The system recovery procedure is one of several tasks that must be completed. The following list
is an overview of the tasks and the order in which they must be completed:
- Preparing for system recovery:
- Review the information about when to run the recover system procedure.
- Fix your hardware errors and make sure that all nodes in the system are shown in service
assistant or in the output from sainfo lsservicenodes.
- Remove the system information for node canisters with error code 550 or error code 578 by using
the service assistant, but only if the recommended user responses for these node errors are
followed. See Removing system information for nodes with error code 550 or error code 578 using the service assistant.
- Remove the system information for nodes with error code 550 or error code 578 by using the
service assistant, but only if the recommended user responses for these node errors are followed.
- For Virtual Volumes (VVols), shut down the services for any instances of Spectrum Control Base
that are connecting to the system. Use the Spectrum Control Base command service
ibm_spectrum_control stop.
- Remove hot spare nodes from the system and set them into candidate mode before you start the
recovery process. Run the following CLI command to remove the node from the system.
satask leavecluster -force spare-node-panel-name
Once the node returns in service mode, run the following CLI command to set it into candidate mode.

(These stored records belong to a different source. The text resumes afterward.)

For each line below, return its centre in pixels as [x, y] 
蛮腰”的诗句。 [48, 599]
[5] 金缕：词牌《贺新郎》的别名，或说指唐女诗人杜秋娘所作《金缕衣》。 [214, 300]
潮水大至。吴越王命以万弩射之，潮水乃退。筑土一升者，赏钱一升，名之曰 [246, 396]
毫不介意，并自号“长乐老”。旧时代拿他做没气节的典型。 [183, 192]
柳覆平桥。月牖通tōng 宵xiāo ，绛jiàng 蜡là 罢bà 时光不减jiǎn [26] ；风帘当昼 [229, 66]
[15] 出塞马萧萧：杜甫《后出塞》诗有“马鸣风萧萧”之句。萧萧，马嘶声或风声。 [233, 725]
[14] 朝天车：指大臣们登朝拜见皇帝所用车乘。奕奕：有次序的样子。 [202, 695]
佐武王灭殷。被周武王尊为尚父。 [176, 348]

satask stopservice spare-node-panel-name
- For IBM Storage Virtualize for Public Cloud on Amazon Web
Services (AWS), if you run the recovery from a non-configuration node, the system ID
might change, and then it is not able to detect its originally managed Amazon Elastic Block Store
(EBS). In this case, it is necessary to delete the EBS tags first, and then start the T3
recovery.
- For IBM Storage Virtualize for Public Cloud on Microsoft Azure, if you run the recovery from a
non-configuration node, the cluster ID might change, and then it is not able to detect its
originally managed Azure disk. In this case, it is necessary to delete the Azure disk tags first,
and then start the T3 recovery.
- For IBM Storage Virtualize for Public Cloud on Amazon Web
Services (AWS) before you run the satask t3recovery
-prepare and svcconfig restore CLI commands, delete the tag
values of IBM-SV-cluster-id and IBM-SV-cluster-name and detach the EBS volumes that are managed by the system from
the AWS console. Continue to perform the T3 procedure after this action is complete.
- For IBM Storage Virtualize for Public Cloud on Microsoft Azure before you run the satask t3recovery
-prepare and svcconfig restore CLI commands, delete the
Azure disk tag values of IBM-SV-cluster-id and IBM-SV-cluster-name and detach the Azure disk volumes that are
managed by the cluster from the Microsoft Azure console.
Continue to perform the T3 procedure after this action is complete.
- Running the system recovery. After you prepared the system for recovery and met all the
pre-conditions, run the system recovery.
Note: Run the procedure on one system in a fabric at a time.
Do not run the procedure on different node canisters in the same system. This restriction also
applies to remote systems.
- Completing actions to get your environment operational.